Supplied information Start Marker

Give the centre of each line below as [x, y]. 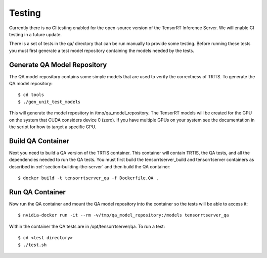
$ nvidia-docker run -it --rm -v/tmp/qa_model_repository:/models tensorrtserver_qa [124, 215]
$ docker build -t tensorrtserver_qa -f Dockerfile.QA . [89, 178]
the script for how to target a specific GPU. [53, 127]
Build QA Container [39, 141]
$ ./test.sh [32, 245]
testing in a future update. [35, 34]
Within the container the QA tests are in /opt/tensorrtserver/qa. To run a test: [87, 226]
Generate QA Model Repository [58, 65]
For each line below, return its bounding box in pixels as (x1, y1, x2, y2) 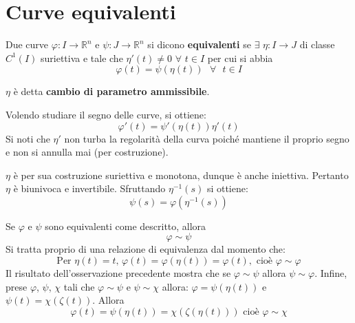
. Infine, (314, 266, 347, 280)
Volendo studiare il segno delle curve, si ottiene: (6, 107, 206, 121)
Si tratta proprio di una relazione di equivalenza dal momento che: (6, 242, 286, 256)
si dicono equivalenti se (147, 37, 251, 52)
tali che (63, 279, 95, 293)
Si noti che (6, 131, 50, 145)
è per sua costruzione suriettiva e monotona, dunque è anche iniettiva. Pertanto (13, 167, 349, 182)
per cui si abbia (207, 50, 273, 65)
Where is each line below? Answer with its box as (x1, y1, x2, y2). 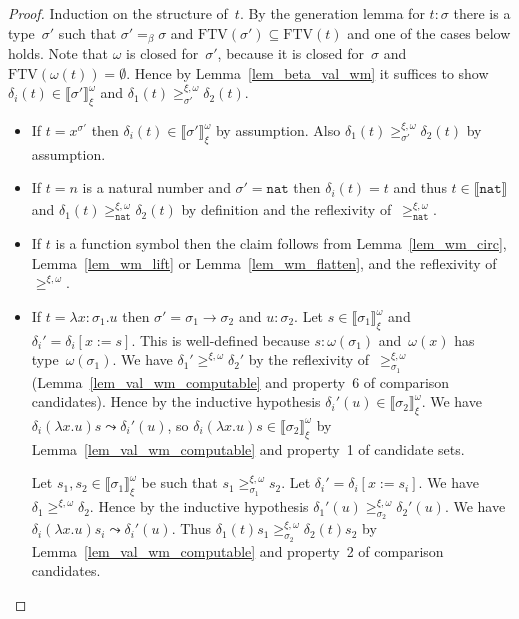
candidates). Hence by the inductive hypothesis (31, 391, 321, 412)
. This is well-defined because (131, 329, 310, 350)
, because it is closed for (217, 43, 365, 64)
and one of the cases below (347, 22, 511, 43)
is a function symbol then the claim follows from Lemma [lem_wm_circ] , (55, 233, 507, 254)
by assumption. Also (215, 120, 341, 141)
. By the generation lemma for (239, 3, 425, 23)
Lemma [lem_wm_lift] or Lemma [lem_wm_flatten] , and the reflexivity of (31, 252, 497, 273)
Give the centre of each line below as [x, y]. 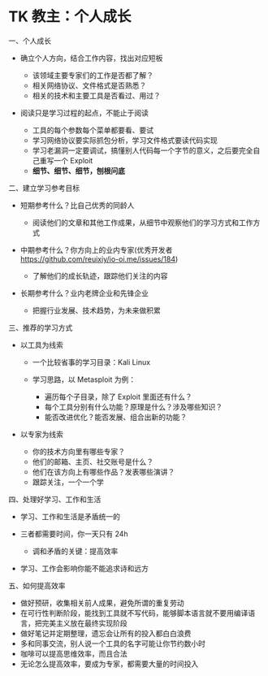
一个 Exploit [73, 160]
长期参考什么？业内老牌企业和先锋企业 [84, 292]
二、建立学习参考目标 [44, 188]
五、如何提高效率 [37, 585]
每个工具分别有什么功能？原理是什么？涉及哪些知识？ [134, 406]
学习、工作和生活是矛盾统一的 [70, 516]
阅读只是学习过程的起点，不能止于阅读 [84, 113]
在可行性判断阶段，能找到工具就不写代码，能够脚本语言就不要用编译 [134, 613]
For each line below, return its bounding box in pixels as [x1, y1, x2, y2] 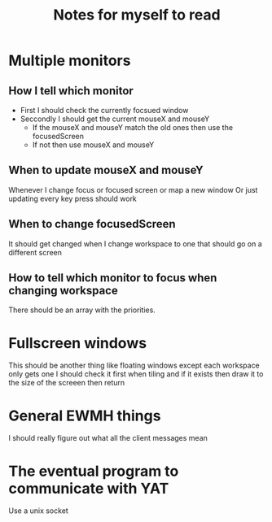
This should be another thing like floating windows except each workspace [8, 360, 261, 371]
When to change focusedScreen [8, 217, 177, 231]
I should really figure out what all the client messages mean [8, 433, 208, 443]
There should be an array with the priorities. [8, 305, 156, 315]
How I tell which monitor [8, 84, 134, 98]
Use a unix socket [8, 506, 69, 515]
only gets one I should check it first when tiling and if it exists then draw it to [8, 369, 264, 379]
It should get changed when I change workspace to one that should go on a [8, 238, 262, 249]

Supplied information End Marker

The word "because" appears in some lines of the records. Please work out how many and reply with that number only.

2